The report says the Obama administration has "imposed 75 new major regulations costing more than $380 billion over ten years." In addition, the report says there are 219 more "economically significant regulations" in the works which will cost businesses $100 million or more each year -- for a minimum cost of $21 billion over ten years. The number of pages in the Federal Register, in which such rules are recorded, is increasing rapidly, the report says, and "pages devoted to final rules rose by 20 percent between 2009 and 2010, and proposed rules have increased from 2,044 in 2009 to 2,439 in 2010."
"The Obama administration has created a regulatory environment that is suffocating America's entrepreneurs' ability to create jobs and grow business," writes committee chairman Rep. Darrell Issa, Republican from California. "The result has been a regulatory tsunami that has stifled productivity, wages, job creation and economic growth."
Among the examples listed in the committee report are so-called "sue and settle" agreements in which regulatory agencies work with activist groups to impose new burdens on businesses. The report focuses on the Environmental Protection Agency's Lead Renovation, Repair and Painting Rule, which was designed to limit exposure to lead-based paints in houses built before 1978. Imposed in 2008 -- before the Obama administration came to power -- the rule required that renovations to older homes be done by EPA-certified contractors following EPA-dictated procedures. But the rule contained an opt-out provision: If a homeowner filed a certificate saying there were no pregnant women or children under six years of age in the home, the renovations could go forward without the certification. But that changed under when the Obama administration came to Washington. Several environmental groups challenged the opt-out provision, and the Obama EPA chose not to defend it, working with environmentalists in 2009 to fashion a settlement removing the opt-out provision. Now, all homeowners who renovate are required to go through the costly procedures.
The report says homeowners, eager to avoid extra costs imposed by the rule, often perform renovations themselves or hire non-certified renovators who will do the work for less than certified firms. The report cites a Seattle, Washington construction company owner named Ryann Day who says he has lost business to competitors who ignore the rule. "Homeowners who do accept his bid are forced to pay an additional 20 percent surcharge if their homes were built before 1978," the report says. Day has lost between ten and 20 jobs because of the rule, according to the report, and "as a result, he chose not to hire an additional employee and lost approximately $15,000 to $20,000 in business."

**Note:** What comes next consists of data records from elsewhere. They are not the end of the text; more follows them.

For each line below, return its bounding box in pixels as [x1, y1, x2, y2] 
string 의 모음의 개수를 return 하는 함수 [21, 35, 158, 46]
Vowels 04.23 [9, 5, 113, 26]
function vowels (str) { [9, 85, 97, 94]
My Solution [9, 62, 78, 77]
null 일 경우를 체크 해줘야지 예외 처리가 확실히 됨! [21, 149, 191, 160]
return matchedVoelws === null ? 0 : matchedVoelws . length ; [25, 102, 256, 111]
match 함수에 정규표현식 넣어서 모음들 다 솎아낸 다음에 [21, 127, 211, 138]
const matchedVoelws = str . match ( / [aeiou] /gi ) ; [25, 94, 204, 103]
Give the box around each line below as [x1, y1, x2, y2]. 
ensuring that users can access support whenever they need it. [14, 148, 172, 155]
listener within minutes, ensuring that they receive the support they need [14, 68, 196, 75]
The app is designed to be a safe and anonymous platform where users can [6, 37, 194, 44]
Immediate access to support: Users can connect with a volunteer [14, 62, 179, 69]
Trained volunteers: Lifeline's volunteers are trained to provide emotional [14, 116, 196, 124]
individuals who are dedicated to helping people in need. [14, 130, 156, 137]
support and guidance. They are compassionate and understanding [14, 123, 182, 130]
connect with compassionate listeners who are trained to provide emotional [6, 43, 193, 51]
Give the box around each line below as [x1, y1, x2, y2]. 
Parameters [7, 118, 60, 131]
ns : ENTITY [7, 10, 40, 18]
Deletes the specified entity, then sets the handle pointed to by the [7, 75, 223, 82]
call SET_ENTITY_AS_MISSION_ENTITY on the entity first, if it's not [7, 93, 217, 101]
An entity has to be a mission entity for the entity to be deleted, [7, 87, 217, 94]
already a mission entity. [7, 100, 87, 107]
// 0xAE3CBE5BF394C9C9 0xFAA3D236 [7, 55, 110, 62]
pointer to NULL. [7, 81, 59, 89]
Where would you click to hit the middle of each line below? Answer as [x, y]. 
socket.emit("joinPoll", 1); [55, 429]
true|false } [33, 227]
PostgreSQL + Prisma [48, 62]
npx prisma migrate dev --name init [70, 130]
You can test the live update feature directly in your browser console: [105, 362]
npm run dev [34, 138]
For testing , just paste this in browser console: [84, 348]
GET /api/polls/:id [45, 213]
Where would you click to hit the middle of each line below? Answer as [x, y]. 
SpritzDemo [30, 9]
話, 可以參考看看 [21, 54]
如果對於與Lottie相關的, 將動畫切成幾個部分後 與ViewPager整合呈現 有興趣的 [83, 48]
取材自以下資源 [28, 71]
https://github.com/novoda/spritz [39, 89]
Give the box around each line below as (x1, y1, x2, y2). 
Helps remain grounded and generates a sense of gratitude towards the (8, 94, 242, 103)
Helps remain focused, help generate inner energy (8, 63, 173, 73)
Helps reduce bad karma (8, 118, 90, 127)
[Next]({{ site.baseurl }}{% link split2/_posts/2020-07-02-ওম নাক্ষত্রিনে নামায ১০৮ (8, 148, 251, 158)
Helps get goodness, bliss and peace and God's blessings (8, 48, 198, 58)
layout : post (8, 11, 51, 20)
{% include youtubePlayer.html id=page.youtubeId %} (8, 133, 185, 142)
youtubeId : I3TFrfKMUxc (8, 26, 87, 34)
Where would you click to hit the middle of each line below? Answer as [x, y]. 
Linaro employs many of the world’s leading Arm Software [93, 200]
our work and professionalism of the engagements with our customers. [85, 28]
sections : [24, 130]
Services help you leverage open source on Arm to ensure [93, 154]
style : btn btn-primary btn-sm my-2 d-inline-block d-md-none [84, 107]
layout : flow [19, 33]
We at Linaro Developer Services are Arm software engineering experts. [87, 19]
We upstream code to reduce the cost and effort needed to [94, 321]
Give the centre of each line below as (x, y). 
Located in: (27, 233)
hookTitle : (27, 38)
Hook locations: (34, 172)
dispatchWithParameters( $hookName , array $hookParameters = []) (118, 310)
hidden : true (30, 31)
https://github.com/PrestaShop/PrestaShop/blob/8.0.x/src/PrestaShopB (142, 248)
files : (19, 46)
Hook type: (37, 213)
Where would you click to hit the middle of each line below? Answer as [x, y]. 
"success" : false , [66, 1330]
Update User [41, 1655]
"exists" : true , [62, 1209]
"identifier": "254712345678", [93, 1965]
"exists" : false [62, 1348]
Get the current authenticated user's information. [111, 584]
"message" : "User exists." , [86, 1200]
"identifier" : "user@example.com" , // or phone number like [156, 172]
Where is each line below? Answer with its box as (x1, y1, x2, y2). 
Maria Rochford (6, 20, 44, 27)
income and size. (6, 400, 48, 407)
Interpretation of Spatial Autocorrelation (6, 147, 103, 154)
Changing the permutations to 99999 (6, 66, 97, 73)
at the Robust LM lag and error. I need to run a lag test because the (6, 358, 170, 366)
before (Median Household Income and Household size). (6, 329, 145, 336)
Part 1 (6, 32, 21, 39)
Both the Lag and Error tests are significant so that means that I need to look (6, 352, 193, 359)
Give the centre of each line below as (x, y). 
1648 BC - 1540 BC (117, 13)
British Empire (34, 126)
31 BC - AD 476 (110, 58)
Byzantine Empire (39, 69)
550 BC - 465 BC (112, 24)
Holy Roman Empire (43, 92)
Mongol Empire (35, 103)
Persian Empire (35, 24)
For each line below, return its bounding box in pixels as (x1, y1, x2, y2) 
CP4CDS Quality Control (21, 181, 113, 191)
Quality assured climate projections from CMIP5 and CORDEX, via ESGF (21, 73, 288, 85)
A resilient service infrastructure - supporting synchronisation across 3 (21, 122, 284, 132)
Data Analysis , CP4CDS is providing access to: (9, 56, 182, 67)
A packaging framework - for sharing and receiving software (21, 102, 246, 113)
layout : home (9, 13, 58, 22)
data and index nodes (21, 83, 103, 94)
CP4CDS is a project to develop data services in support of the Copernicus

The report includes other examples from regulations concerning Obamacare, the Securities & Exchange Commission, clean water regulations, grain inspection, and other areas. Costly regulations have increased, the report charges, despite Executive Order 13563, issued by Obama in January 2011 to weed out rules that "stifle job creation and make our economy less competitive." The report does not specifically charge that the administration is deliberately undermining its own regulatory cleanup initiative, but that will be an obvious conclusion to many readers.
Issa is scheduled to release the report in a news conference Wednesday morning.